Last week our Prime Minister’s office issued an “independent report” calling for the UK to override EU regulations and start growing GM crops in the UK. What we were not told was that all of its authors had close links with the GM industry, as seen in the national press since the report’s release.

Even though I took the government to the High Court in the 1990s to challenge the legality of GM crop trials bordering our farm, I am not a Luddite. We have made such a mess of our planet that we need to harness science in the search for sustainable co-existence, but we must acknowledge how much we don’t know and that the most important science is the least understood; namely ecology.

Were Monsanto or Syngenta to come up with a perennial, nitrogen-fixing wheat, maize or rice, I would find it hard to argue against it. Yet after 30 years the GM industry has failed to deliver any substantial benefit. The debate doesn’t seem to have moved on and this report isn’t going to help, whatever its true motivations.

I remain marginally anti-GM, though mainly for sociopolitical reasons. Firstly I don’t like the world’s food supply being controlled by a small number of global corporations (Syngenta, Monsanto and DuPont already control 47% of the global seed market); I also lament the continued loss of nutrition, food culture, and the autonomy of small scale farmers that accompanies the drive towards globally traded monocultures.

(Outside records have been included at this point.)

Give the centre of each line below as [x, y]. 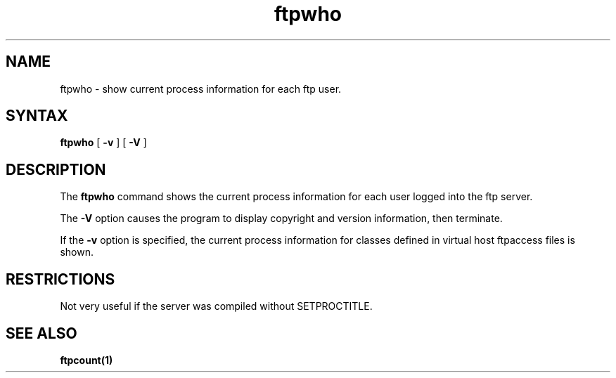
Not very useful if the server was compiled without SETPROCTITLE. [216, 306]
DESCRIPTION [56, 169]
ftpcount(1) [86, 360]
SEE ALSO [41, 333]
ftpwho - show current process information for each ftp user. [201, 89]
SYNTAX [37, 116]
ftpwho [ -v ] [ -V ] [103, 143]
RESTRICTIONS [60, 279]
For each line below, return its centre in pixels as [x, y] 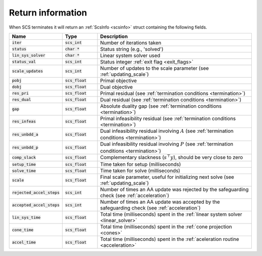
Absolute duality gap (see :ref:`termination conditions [161, 106]
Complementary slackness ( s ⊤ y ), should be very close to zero [172, 157]
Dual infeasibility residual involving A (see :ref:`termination [167, 131]
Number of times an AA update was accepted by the [160, 202]
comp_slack [24, 158]
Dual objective [116, 87]
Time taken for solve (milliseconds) [140, 171]
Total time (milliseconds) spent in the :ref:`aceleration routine [170, 239]
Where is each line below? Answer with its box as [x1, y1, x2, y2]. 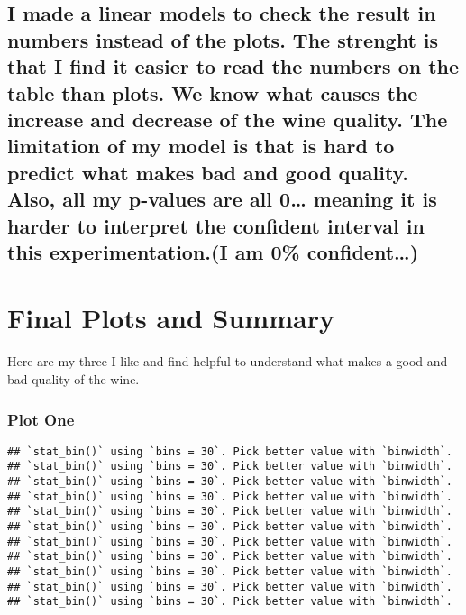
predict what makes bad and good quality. [7, 158, 409, 186]
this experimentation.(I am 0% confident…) [7, 237, 419, 265]
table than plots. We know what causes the [7, 78, 418, 106]
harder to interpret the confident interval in [7, 211, 425, 239]
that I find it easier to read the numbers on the [7, 52, 460, 80]
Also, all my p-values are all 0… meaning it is [7, 185, 437, 213]
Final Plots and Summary [7, 299, 334, 336]
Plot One [7, 408, 75, 430]
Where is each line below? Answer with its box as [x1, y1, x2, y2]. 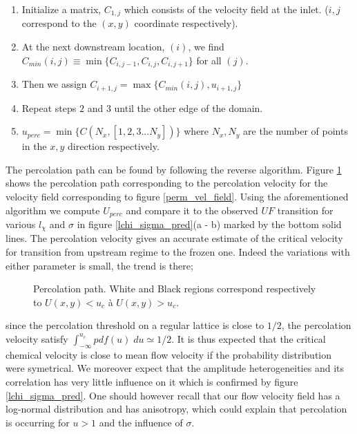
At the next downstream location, [21, 39, 165, 54]
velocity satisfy [6, 331, 68, 346]
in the [21, 139, 47, 153]
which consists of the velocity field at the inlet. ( [124, 2, 329, 16]
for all [196, 53, 222, 67]
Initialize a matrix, [21, 2, 102, 16]
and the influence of [99, 415, 183, 429]
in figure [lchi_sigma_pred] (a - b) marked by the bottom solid [77, 216, 342, 231]
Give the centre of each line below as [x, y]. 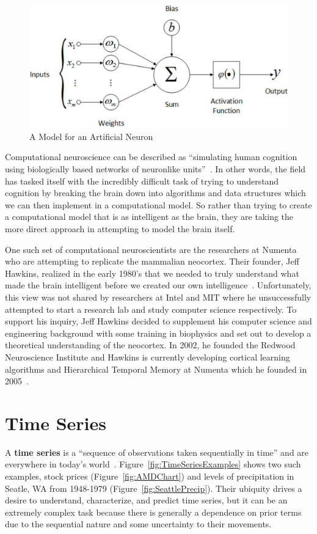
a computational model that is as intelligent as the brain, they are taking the [149, 217]
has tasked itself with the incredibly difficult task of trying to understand [142, 181]
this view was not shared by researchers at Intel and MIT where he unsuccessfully [158, 297]
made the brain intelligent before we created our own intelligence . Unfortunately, [158, 285]
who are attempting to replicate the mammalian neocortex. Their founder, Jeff [152, 261]
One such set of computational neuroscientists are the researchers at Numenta [151, 249]
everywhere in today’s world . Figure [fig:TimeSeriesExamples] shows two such [153, 464]
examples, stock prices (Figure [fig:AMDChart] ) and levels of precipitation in [150, 476]
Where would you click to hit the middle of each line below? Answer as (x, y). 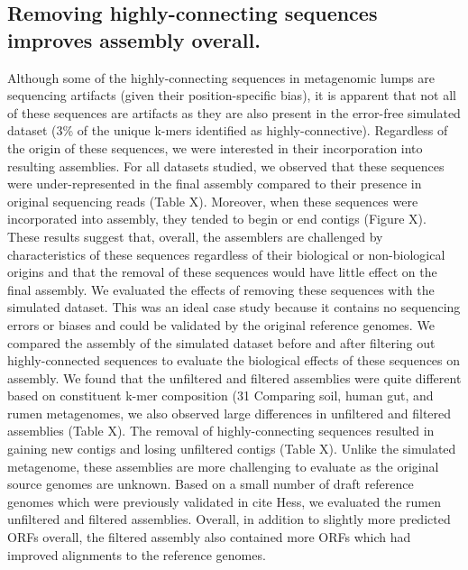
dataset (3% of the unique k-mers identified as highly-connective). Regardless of (228, 130)
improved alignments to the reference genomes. (137, 554)
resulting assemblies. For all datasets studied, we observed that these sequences (226, 165)
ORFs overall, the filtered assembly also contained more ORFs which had (209, 537)
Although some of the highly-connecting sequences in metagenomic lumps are (221, 77)
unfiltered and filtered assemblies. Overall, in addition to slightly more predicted (229, 519)
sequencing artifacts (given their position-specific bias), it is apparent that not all (232, 95)
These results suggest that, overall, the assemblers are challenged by (195, 236)
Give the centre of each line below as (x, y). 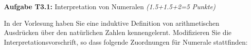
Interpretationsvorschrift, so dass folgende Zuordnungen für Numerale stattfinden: (126, 42)
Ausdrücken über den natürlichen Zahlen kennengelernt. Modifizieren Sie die (118, 32)
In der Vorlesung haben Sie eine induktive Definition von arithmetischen (112, 23)
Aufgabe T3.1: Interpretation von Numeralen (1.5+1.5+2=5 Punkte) (110, 6)
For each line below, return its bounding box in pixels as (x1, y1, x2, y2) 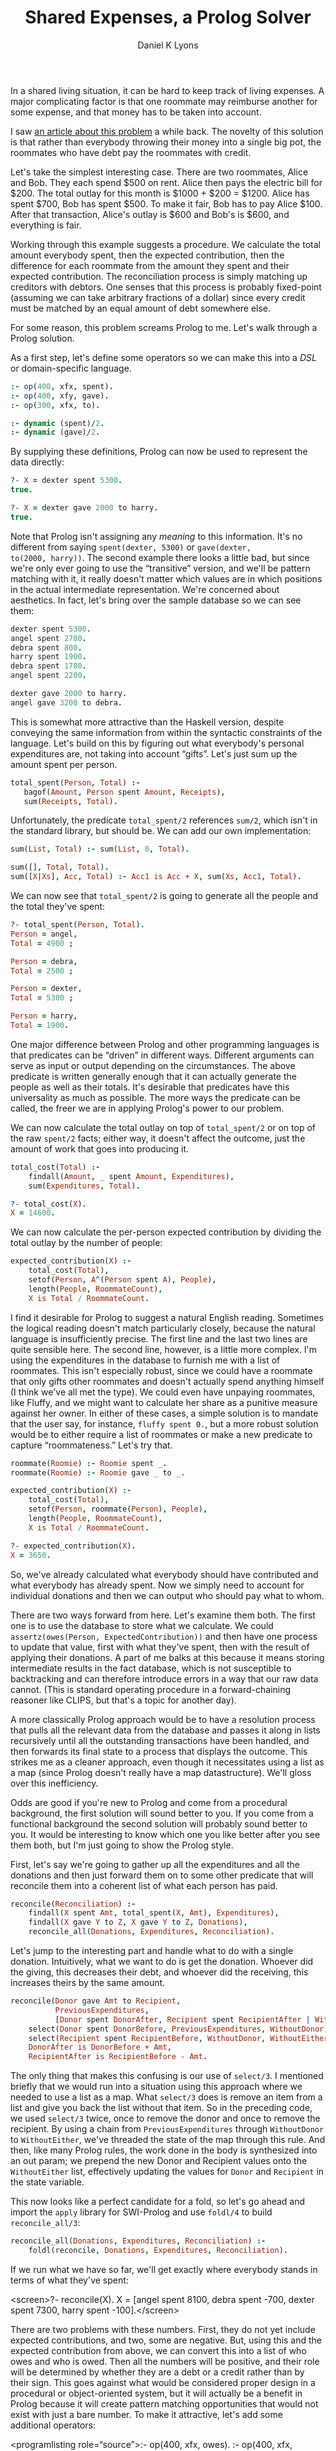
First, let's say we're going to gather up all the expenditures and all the (10, 1858, 300, 1870)
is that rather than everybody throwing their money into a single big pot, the (10, 136, 322, 148)
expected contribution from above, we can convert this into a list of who (10, 2344, 307, 2356)
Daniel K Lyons (137, 39, 199, 51)
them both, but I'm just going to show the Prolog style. (10, 1839, 234, 1851)
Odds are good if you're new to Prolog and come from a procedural (10, 1796, 288, 1808)
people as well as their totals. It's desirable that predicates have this (10, 1081, 290, 1093)
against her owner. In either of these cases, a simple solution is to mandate (10, 1407, 319, 1419)

In Uganda, where 30% of calories are consumed as bananas, a wilt resistant GM variety was widely promoted as an example of how GM could feed the world. According to the farmers I spoke to it was inedible; another case of hyperbole before reality. In the meantime simply better agricultural practices could increase output many-fold and farmers have found other means of living with wilt. Watch our film on my recent Uganda trip here to see how giving farmers independence rather than introducing dependence on GM and agri-chemicals is what is driving positive change.

Guy Watson

guy’s newsletter: floods, sacrificed soil & scapegoats

I’m writing this in the Budongo Forest Reserve, central Uganda. Until now we’ve been travelling through a parched landscape, scarred by fires and deforestation. It’s been three months of drought, yet last night I fell asleep to the sound of rain on the tin roof, as it is green and lush here even at this driest time of year. The forest canopy and leaf litter protect the soil and provide the organic matter that enables it to absorb even the most intense rain, providing water to the trees above. The microclimate this creates seeds the rain that fell on my roof, while the drought continues in the surrounding land where farmers and hunters have, to a considerable extent, created the drought by their bush burning and bad farming.

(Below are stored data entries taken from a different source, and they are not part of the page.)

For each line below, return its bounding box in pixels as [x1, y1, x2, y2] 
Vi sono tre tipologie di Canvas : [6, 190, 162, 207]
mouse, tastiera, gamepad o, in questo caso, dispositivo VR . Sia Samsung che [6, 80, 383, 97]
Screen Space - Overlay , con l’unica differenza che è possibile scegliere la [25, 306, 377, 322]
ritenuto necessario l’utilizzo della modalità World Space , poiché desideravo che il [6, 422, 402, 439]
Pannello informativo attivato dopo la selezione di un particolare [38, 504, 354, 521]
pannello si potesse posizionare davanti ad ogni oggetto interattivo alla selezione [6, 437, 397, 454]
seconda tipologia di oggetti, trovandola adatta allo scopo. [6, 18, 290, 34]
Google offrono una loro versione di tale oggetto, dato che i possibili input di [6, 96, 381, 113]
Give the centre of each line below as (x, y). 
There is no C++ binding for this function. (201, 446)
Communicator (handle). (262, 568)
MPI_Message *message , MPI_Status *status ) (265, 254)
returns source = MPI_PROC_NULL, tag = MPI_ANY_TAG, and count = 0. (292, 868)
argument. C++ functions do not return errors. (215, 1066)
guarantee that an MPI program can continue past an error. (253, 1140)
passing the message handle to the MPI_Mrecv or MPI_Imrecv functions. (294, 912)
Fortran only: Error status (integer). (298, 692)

Checking the news back home I see the debate starting on how we live with the weather we’ve created. Our farmers have not made the rain but we’ve caused some of the run-off and erosion that has contributed to the floods, mainly through poor agricultural practice. While many British farmers respect and indeed treasure their soil, the recent trend towards autumn sown cereals leaves it exposed to run-off at the wettest time of the year. Meanwhile the general degradation of soil structure that accompanies intensive cultivation of maize (up 24% in 2013, boosted by a relaxation in government regulations) and the widespread abandonment of traditional rotations also reduce percolation of rain.

So how do we improve agricultural practice? In war-torn Uganda I have more sympathy with the farmers, especially those working with the charity Send a Cow, who, armed only with a mattock and machete, are turning their back on burning to plant trees, mulch, control run-off and improve soils through composting and livestock management. The areas are small but the techniques are so evidently successful that neighbours are copying them, no thanks to their government.

Back in the UK one could blame the farmers but the real culprit is our government and their ideology of scrapping environmental regulations in the absurd belief that a free market will hold back the waters. Whether through corruption, ideological dogma or an obsession with self-serving headlines rather than finding lasting solutions, both governments fail their people.